The dataset is created through a multi-stage pipeline using the Anthropic Batch API:

```bash
cd data_prep/wikipedia_topics

# 1. Decompress the input titles
gunzip vital_articles_level5.json.gz

cd dataset_generation

# 2. Generate prompts and labels (run 4 times for better coverage, renaming outputs)
python generate_all.py
python check_batch.py  # Wait for completion, saves to outputs/generated_topics.json
# Rename output and repeat: mv outputs/generated_topics.json outputs/generated_topics_1.json

# 3. Merge multiple generation runs
python merge_topics.py  # Creates outputs/generated_topics_merged.json

# 4. (Optional) If prompts differ between runs, choose best prompts
python choose_best_prompts.py
python check_chosen_prompts.py
python merge_topics.py  # Re-run to use chosen prompts

# 5. Score label coherence
python score_coherence.py
python check_coherence_scores.py

# 6. Filter to high-coherence entries (score >= 9)
python filter_by_coherence.py 9

# 7. Create train/val splits
python create_jsonl_splits.py  # Creates final JSONL for HuggingFace
```

**Output:** The final dataset is saved to `outputs/wikipedia_vital_articles_level5_dataset.jsonl` with 90% train / 10% val split.

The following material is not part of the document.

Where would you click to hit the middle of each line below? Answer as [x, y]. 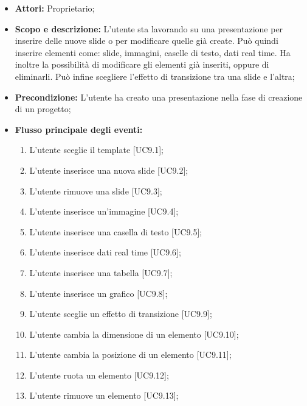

### Wikipedia Topic Vectors

To create contrastive topic vectors from Wikipedia article titles (for training):

1. Decompress the titles file:
```bash
cd data_prep/wikipedia_topics
gunzip vital_articles_level5.json.gz
```

2. Run the extraction script:
```bash
python extract_wikipedia_vectors.py \
    --titles-file vital_articles_level5.json \
    --output-vectors outputs/wikipedia_vectors_l19.pt \
    --output-metadata outputs/wikipedia_metadata_l19.json \
    --output-dataset outputs/wikipedia_contrastive_dataset.pt \
    --layer 19
```

This extracts residual stream activations for "Tell me about {title}." prompts and creates contrastive vectors by subtracting the mean.

### TwoHopFact Filtering

To filter the TwoHopFact dataset for questions the model answers correctly:

1. Start a vLLM server with Llama 3.1 8B:
```bash
cd data_prep/twohopfact_filtering
python start_vllm_server.py
# Or manually:
# python -m vllm.entrypoints.openai.api_server \
#     --model meta-llama/Llama-3.1-8B-Instruct \
#     --port 8000
```

2. Run the filtering script:
```bash
python filter_dataset.py \
    --output-dir ./filtered_data \
    --batch-size 1000 \
    --vllm-url http://localhost:8000/v1
```

This filters for questions where the model correctly answers both the bridge entity (e2) and final answer (e3), excluding "shortcut" cases where the model guesses correctly without knowing the intermediate entity.

## Citation

If you use this code, please cite:

```bibtex
% PLACEHOLDER - This citation will be updated with final publication details
@inproceedings{selfie2026,
  title={Learning Self-Interpretation from Interpretability Artifacts: Training Lightweight Adapters on Vector-Label Pairs},
  author={TBD},
  booktitle={TBD},
  year={2026}
}
```

## License

MIT License. See [LICENSE](LICENSE) for details.